Beberapa tahun bekerja di Tangerang, Ika jatuh sakit hingga dirawat di rumah sakit. Dalam kelemahan itu, ia merenungkan ulang tujuan hidupnya. Bukankah seharusnya masa muda dipakai untuk sesuatu yang bernilai kekal? Ia teringat kisah Israel menyeberangi Sungai Yordan, ketika air berhenti mengalir begitu kaki para imam melangkah. Kisah itu meneguhkan imannya: jika ia melangkah dengan taat, Tuhan akan menyertai.

Dengan hati yang sederhana, Ika memutuskan meninggalkan pekerjaannya dan pada tahun 2008 bergabung dengan Yayasan Kartidaya. Keputusan ini bukanlah langkah mudah. Dengan latar belakang pendidikan yang baik dan keuletannya belajar hal-hal baru, sebenarnya ia bisa saja meniti karier di bidang lainnya, namun ia meyakini bahwa panggilan Tuhan dalam hidupnya menjadi arah yang lebih penting untuk diikuti.
Di Kartidaya, Ika mulai terlibat dalam penerjemahan cerita-cerita Alkitab, khususnya untuk masyarakat yang lebih terbiasa mendengar daripada membaca. Bersama tim, ia melatih penutur lokal di berbagai daerah, termasuk di Papua, agar mereka sendiri yang menerjemahkan firman Tuhan ke dalam bahasa hati mereka.
Buah dari pekerjaan ini luar biasa. Orang-orang sederhana yang mendengar cerita Alkitab mulai mengalami perubahan hidup: ada yang belajar mengasihi pasangannya, ada yang menemukan penghiburan di tengah duka, ada yang berani hidup jujur dan setia. Lebih dari itu, para penerjemah lokal yang ia dampingi juga bertumbuh dalam iman, bahkan memengaruhi keluarga mereka. Beberapa anak mereka kini terpanggil menjadi penerjemah Alkitab.

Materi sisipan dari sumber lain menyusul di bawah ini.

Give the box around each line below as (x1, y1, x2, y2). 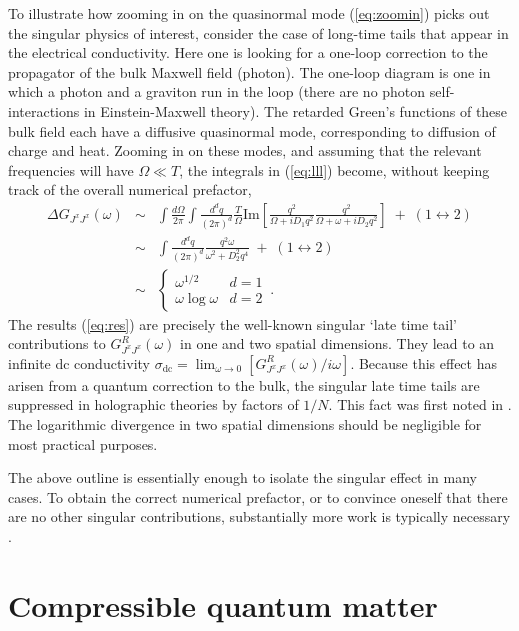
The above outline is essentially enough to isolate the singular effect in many (8, 467, 477, 488)
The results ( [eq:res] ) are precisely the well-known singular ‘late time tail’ (8, 313, 457, 334)
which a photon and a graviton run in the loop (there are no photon (8, 81, 426, 102)
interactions (8, 100, 80, 121)
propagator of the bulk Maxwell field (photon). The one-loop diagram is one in (8, 61, 491, 82)
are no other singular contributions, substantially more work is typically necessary (8, 506, 511, 527)
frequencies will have (8, 159, 134, 180)
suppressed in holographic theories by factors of (8, 394, 299, 415)
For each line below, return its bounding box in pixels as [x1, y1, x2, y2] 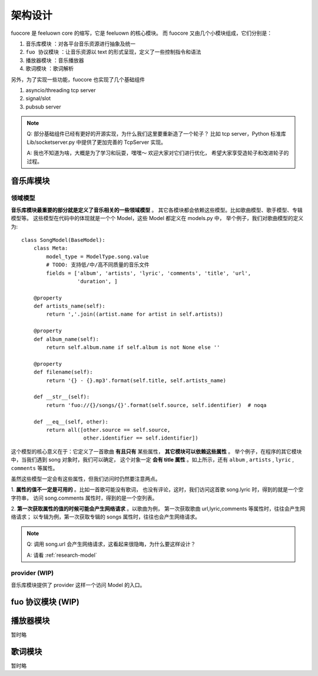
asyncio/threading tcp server [25, 86, 97, 94]
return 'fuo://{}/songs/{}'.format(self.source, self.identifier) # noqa [46, 402, 267, 408]
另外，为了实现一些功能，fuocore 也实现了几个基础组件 [11, 76, 145, 83]
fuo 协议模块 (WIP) [11, 596, 79, 607]
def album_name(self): [33, 336, 100, 342]
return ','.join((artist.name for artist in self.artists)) [46, 311, 223, 318]
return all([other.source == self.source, [46, 426, 171, 433]
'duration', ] [77, 278, 118, 284]

Perjalanan panjang itu menumbuhkan kerinduan Ika untuk semakin mendalami firman Tuhan. Ia pun menempuh pelatihan bahasa Ibrani Alkitab selama hampir dua tahun, sebuah kesempatan berharga yang memperkaya pemahamannya akan Kitab Suci. Bekal ini tidak hanya ia pakai dalam pelayanan penerjemahan, tetapi juga untuk memperlengkapi orang lain. Saat ini, Ika sedang menjalani proses pelatihan untuk menjadi konsultan penerjemahan, agar ia dapat menolong para penerjemah menghasilkan terjemahan yang baik. Dengan demikian, pekerjaan besar ini tidak berhenti pada dirinya saja, melainkan diteruskan oleh banyak orang.

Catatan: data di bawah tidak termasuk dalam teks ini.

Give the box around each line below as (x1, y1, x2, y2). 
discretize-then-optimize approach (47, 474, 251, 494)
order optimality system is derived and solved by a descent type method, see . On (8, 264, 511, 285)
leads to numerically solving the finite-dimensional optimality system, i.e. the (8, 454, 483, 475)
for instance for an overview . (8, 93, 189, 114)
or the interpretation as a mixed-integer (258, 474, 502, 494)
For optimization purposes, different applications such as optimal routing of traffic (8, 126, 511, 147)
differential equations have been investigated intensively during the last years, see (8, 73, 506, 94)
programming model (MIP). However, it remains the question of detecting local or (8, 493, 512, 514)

Mendengar kisah ini, kita tahu bahwa Ika tidak pernah mencari sorotan. Ia sendiri sering berkata bahwa apa yang dikerjakannya ibarat “memindahkan air laut dengan sendok.” Tetapi justru di situlah kerendahan hatinya terlihat. Ia tidak menonjolkan kemampuan diri, melainkan hanya ingin taat pada panggilan Allah.

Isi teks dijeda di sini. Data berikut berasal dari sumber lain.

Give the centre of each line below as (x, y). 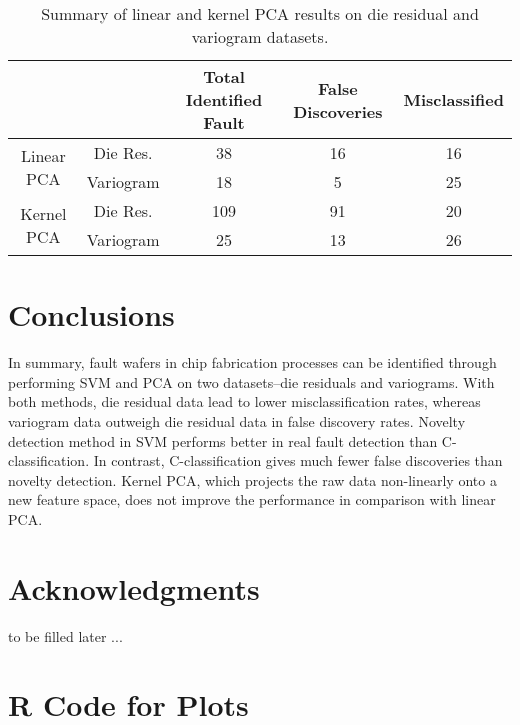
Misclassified (453, 99)
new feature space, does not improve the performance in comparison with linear (252, 499)
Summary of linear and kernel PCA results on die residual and (260, 13)
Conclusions (91, 314)
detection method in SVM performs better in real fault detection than (223, 440)
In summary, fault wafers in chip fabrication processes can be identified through (252, 362)
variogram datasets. (260, 36)
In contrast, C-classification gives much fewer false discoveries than (298, 460)

Kini, setelah lebih dari satu dekade melayani, Ika tetap melihat dirinya sebagai alat kecil dalam rencana besar Tuhan. Hidupnya menjadi bukti bahwa pelayanan bukan soal kepandaian, melainkan ketaatan. Dan dari seorang lulusan pertanian yang merasa tidak mampu, Allah menunjukkan bagaimana kerendahan hati bisa dipakai untuk menghadirkan firman-Nya kepada bangsa-bangsa.